### Task data

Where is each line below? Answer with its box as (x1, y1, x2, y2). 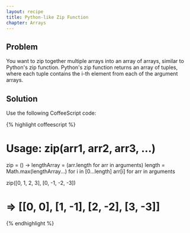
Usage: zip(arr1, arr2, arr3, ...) (6, 142, 156, 155)
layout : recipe (6, 8, 44, 15)
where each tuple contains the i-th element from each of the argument (6, 70, 178, 77)
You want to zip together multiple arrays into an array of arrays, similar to (6, 58, 185, 65)
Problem (6, 42, 38, 52)
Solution (6, 93, 38, 104)
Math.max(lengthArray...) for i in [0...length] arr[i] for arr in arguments (6, 168, 176, 175)
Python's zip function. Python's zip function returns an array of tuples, (6, 64, 178, 71)
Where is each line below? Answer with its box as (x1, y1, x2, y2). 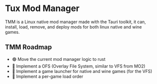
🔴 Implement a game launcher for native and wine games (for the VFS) (12, 68, 153, 74)
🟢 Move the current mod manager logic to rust (12, 56, 106, 62)
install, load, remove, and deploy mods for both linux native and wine (5, 24, 142, 29)
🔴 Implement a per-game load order (12, 73, 84, 79)
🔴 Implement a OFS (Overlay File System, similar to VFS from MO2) (12, 63, 146, 69)
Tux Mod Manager (5, 3, 80, 14)
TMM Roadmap (5, 43, 52, 51)
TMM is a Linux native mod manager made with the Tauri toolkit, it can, (5, 19, 146, 25)
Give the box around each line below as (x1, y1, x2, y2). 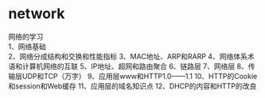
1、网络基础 (8, 41, 46, 51)
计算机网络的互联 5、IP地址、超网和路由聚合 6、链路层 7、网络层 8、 (21, 61, 249, 71)
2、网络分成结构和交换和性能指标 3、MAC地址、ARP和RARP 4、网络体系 (8, 51, 248, 61)
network (8, 5, 65, 23)
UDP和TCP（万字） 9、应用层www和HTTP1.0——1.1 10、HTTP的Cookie (21, 71, 258, 81)
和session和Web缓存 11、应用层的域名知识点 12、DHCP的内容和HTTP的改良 (8, 81, 257, 91)
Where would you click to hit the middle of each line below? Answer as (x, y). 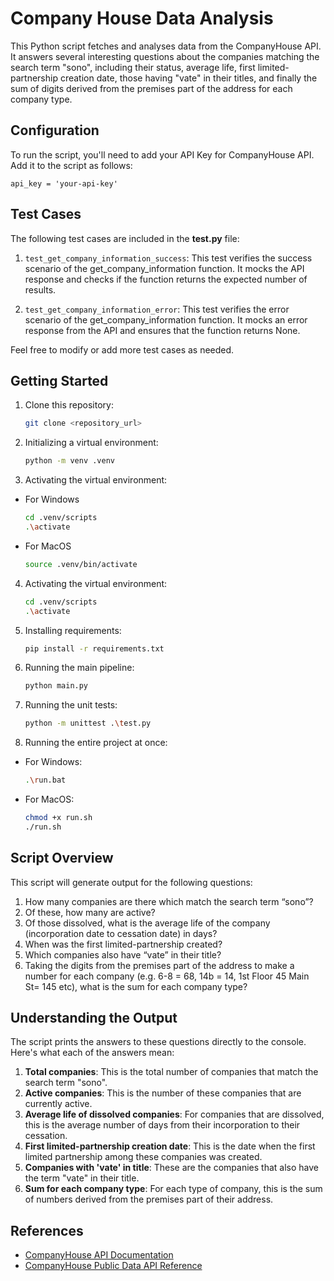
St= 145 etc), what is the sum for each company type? (136, 986)
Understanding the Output (94, 1017)
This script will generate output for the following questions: (131, 882)
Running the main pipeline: (79, 668)
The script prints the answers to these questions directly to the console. (158, 1042)
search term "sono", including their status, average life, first (133, 67)
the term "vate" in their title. (82, 1178)
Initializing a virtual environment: (91, 443)
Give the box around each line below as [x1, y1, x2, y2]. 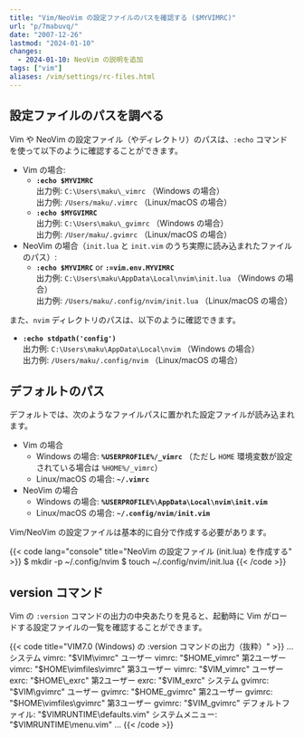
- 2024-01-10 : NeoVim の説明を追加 [17, 55, 144, 64]
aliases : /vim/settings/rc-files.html [9, 72, 156, 81]
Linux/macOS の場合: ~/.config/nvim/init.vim [35, 508, 211, 519]
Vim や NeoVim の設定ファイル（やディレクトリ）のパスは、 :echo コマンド [9, 133, 288, 145]
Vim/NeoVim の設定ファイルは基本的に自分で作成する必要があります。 [9, 527, 271, 538]
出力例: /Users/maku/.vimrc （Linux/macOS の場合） [35, 196, 233, 207]
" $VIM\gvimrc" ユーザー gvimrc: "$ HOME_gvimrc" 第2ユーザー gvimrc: [9, 686, 273, 697]
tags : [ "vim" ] [9, 64, 63, 73]
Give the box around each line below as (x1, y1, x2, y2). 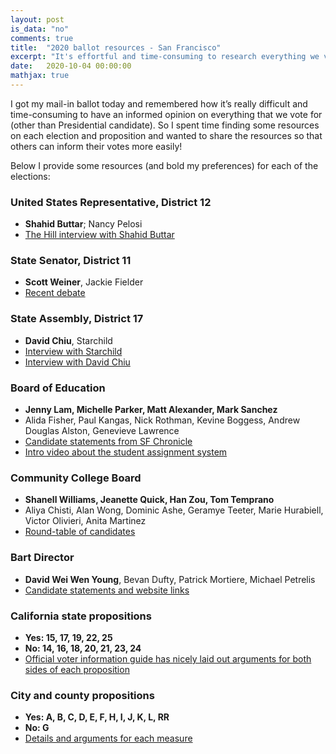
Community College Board (10, 471, 142, 485)
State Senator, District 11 (10, 254, 132, 268)
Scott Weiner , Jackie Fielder (24, 276, 144, 288)
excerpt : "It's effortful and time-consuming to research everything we (10, 52, 320, 62)
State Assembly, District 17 (10, 312, 144, 326)
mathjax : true (10, 71, 70, 81)
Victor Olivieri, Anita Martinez (24, 515, 147, 527)
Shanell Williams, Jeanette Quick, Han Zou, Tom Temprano (24, 494, 275, 506)
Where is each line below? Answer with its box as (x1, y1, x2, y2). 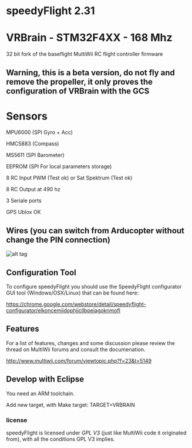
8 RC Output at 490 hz (6, 186, 60, 193)
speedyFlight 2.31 (6, 4, 95, 18)
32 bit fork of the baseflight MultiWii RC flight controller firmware (6, 51, 163, 58)
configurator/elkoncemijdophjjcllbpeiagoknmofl (6, 307, 120, 314)
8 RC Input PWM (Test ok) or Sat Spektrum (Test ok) (6, 175, 133, 182)
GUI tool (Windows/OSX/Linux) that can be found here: (6, 289, 139, 296)
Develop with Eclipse (6, 375, 85, 385)
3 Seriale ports (6, 197, 42, 204)

######

Assignment: Although pictures appear among the entries, please set down only the lines from the one with "Tux Mod Manager (5, 3, 80, 14)" up to and including the one with "1、网络基础 (8, 41, 46, 51)", word for word.

Solution for this task:
Tux Mod Manager (5, 3, 80, 14)
TMM Roadmap (5, 43, 52, 51)
TMM is a Linux native mod manager made with the Tauri toolkit, it can, (5, 19, 146, 25)
Give the box around each line below as (x1, y1, x2, y2). 
1、网络基础 (8, 41, 46, 51)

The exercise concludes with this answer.